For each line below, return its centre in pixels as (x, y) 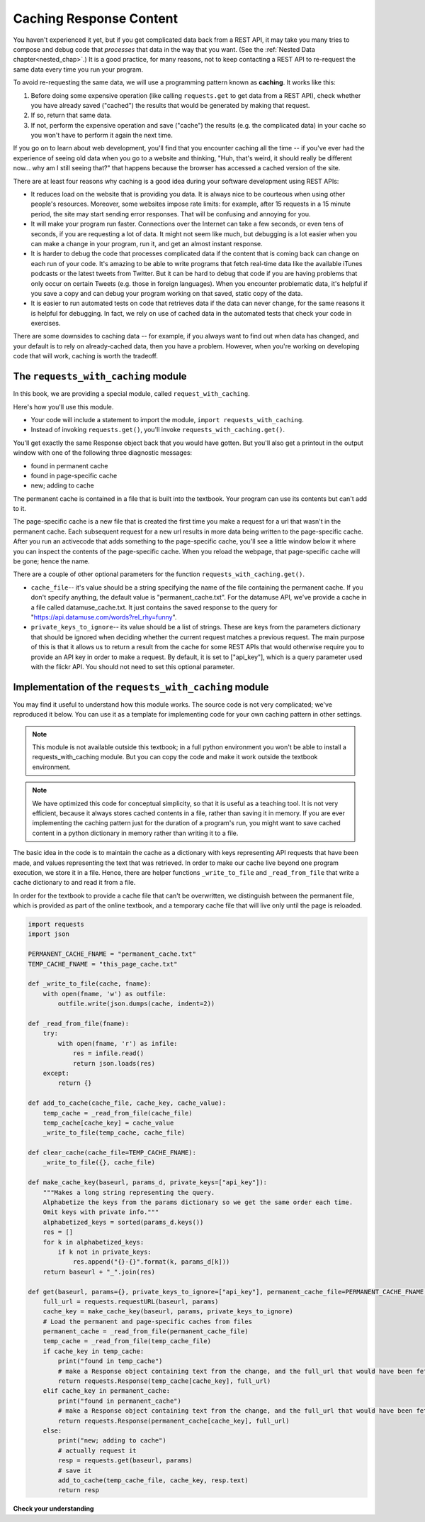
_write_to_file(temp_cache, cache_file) (114, 1133)
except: (56, 1073)
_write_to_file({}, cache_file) (99, 1163)
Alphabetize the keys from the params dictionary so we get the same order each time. (198, 1202)
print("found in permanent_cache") (120, 1401)
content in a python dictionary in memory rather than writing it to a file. (135, 833)
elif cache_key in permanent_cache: (106, 1391)
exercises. (46, 324)
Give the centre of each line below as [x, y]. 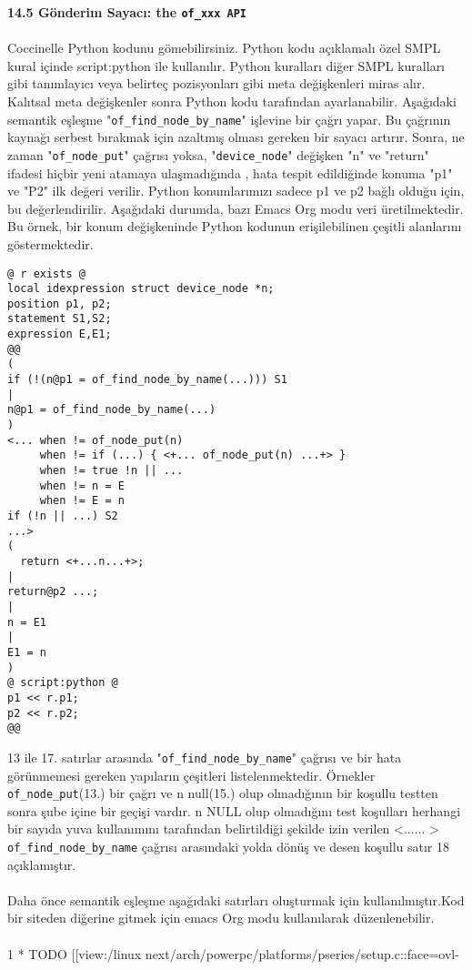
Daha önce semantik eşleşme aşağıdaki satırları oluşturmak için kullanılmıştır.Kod [236, 899]
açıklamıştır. [42, 864]
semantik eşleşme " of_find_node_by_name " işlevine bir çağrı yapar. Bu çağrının [229, 119]
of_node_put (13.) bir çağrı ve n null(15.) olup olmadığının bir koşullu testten [223, 793]
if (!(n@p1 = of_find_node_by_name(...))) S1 [147, 380]
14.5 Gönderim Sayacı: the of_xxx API [127, 12]
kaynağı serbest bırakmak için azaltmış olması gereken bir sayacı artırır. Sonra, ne [236, 137]
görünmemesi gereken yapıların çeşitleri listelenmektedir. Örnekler [191, 775]
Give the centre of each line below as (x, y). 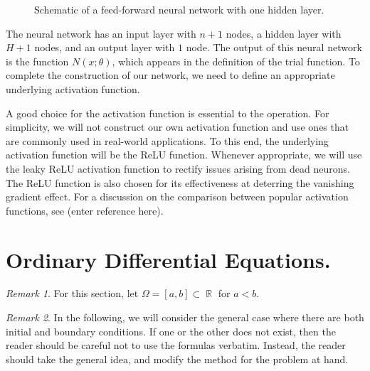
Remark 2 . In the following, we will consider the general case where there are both (185, 317)
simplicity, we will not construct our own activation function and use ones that (178, 127)
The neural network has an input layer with (101, 33)
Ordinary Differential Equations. (168, 259)
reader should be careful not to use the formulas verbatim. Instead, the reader (176, 345)
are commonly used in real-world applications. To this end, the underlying (167, 140)
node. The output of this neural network (274, 47)
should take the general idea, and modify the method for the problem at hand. (177, 359)
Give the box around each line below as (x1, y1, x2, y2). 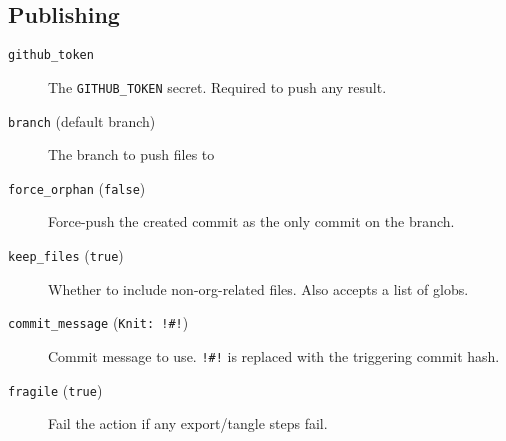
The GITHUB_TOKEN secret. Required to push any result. (48, 76, 387, 97)
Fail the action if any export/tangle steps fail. (48, 413, 328, 434)
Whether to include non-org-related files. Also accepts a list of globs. (48, 278, 469, 299)
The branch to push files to (48, 144, 215, 165)
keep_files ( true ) (8, 245, 124, 266)
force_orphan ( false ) (8, 177, 146, 198)
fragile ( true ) (8, 379, 103, 400)
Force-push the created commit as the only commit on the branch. (48, 211, 455, 232)
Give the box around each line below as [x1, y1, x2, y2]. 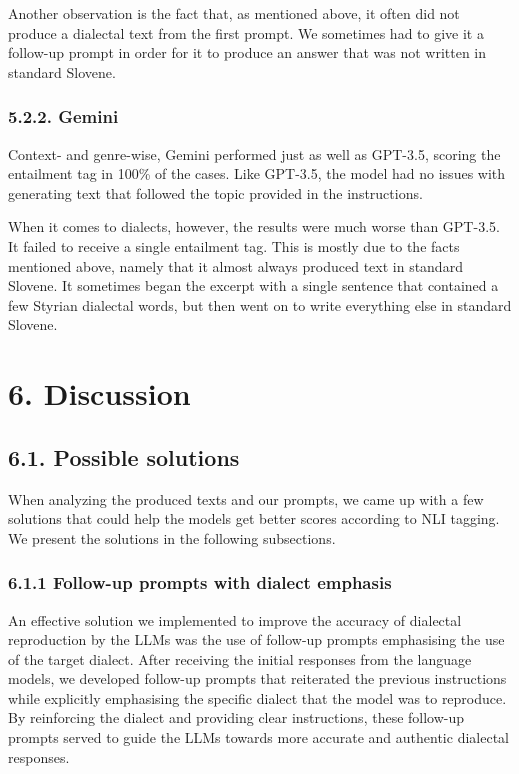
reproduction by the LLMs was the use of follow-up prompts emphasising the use [8, 629, 505, 650]
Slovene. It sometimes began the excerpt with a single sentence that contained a [8, 275, 499, 296]
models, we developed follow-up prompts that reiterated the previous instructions [8, 668, 507, 689]
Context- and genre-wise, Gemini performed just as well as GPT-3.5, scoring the [8, 143, 501, 164]
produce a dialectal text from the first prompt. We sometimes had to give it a [8, 22, 484, 43]
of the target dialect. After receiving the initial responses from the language [8, 648, 472, 669]
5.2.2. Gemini [8, 104, 119, 129]
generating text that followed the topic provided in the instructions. [8, 182, 423, 203]
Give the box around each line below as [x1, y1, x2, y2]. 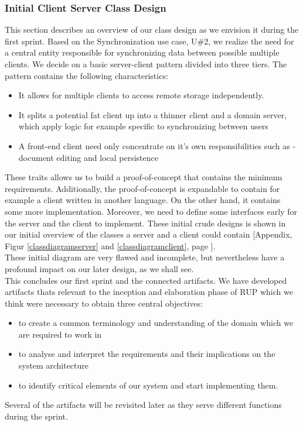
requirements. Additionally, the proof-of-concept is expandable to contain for [5, 182, 280, 194]
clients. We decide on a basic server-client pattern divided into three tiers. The [5, 58, 287, 70]
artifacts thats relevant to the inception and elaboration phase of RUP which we [5, 286, 293, 298]
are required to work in [18, 328, 102, 340]
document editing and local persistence [18, 151, 158, 163]
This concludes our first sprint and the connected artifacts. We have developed [5, 274, 287, 286]
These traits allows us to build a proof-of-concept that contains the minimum [5, 171, 282, 183]
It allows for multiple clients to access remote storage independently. [18, 89, 264, 101]

**ABOUT THIS TASK:** The required result is the entries above, printed exactly from the first line through the line with "exercises. (46, 324)", pictures excluded.

**ANSWER:**
For each line below, return its centre in pixels as (x, y) 
_write_to_file(temp_cache, cache_file) (114, 1133)
except: (56, 1073)
_write_to_file({}, cache_file) (99, 1163)
Alphabetize the keys from the params dictionary so we get the same order each time. (198, 1202)
print("found in permanent_cache") (120, 1401)
content in a python dictionary in memory rather than writing it to a file. (135, 833)
elif cache_key in permanent_cache: (106, 1391)
exercises. (46, 324)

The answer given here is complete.